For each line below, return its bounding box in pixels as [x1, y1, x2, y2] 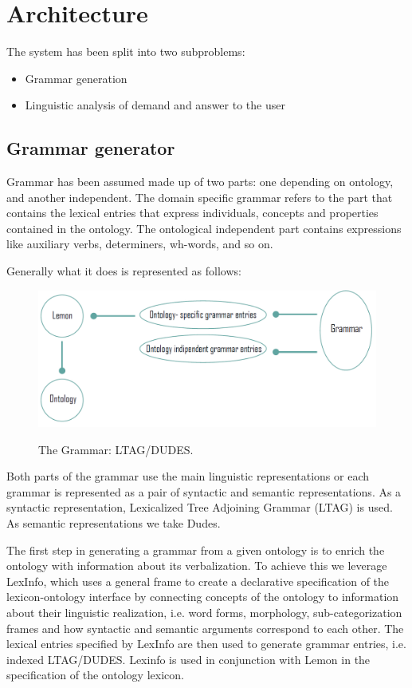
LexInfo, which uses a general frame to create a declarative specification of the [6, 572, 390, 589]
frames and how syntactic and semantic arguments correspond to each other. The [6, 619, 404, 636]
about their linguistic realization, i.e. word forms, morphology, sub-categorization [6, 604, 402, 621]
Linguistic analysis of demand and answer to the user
--
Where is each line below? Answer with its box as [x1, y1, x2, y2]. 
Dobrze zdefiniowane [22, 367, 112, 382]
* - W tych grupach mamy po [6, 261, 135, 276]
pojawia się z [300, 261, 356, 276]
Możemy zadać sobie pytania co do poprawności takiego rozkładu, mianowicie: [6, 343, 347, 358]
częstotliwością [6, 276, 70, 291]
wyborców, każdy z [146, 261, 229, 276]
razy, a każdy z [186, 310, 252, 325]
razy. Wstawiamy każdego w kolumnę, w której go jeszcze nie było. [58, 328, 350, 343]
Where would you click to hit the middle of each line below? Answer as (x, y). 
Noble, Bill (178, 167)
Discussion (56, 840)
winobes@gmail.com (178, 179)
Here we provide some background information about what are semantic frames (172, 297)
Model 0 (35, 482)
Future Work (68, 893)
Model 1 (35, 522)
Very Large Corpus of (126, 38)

Exercise objective — Everything above from the line containing "Where is each" through the line containing "Very Large Corpus of (126, 38)" must be copied exactly. Nothing outside that range belongs in the answer.

Response for this exercise —
Where is each line below? Answer with its box as [x1, y1, x2, y2]. 
Dobrze zdefiniowane [22, 367, 112, 382]
* - W tych grupach mamy po [6, 261, 135, 276]
pojawia się z [300, 261, 356, 276]
Możemy zadać sobie pytania co do poprawności takiego rozkładu, mianowicie: [6, 343, 347, 358]
częstotliwością [6, 276, 70, 291]
wyborców, każdy z [146, 261, 229, 276]
razy, a każdy z [186, 310, 252, 325]
razy. Wstawiamy każdego w kolumnę, w której go jeszcze nie było. [58, 328, 350, 343]
Where would you click to hit the middle of each line below? Answer as (x, y). 
Noble, Bill (178, 167)
Discussion (56, 840)
winobes@gmail.com (178, 179)
Here we provide some background information about what are semantic frames (172, 297)
Model 0 (35, 482)
Future Work (68, 893)
Model 1 (35, 522)
Very Large Corpus of (126, 38)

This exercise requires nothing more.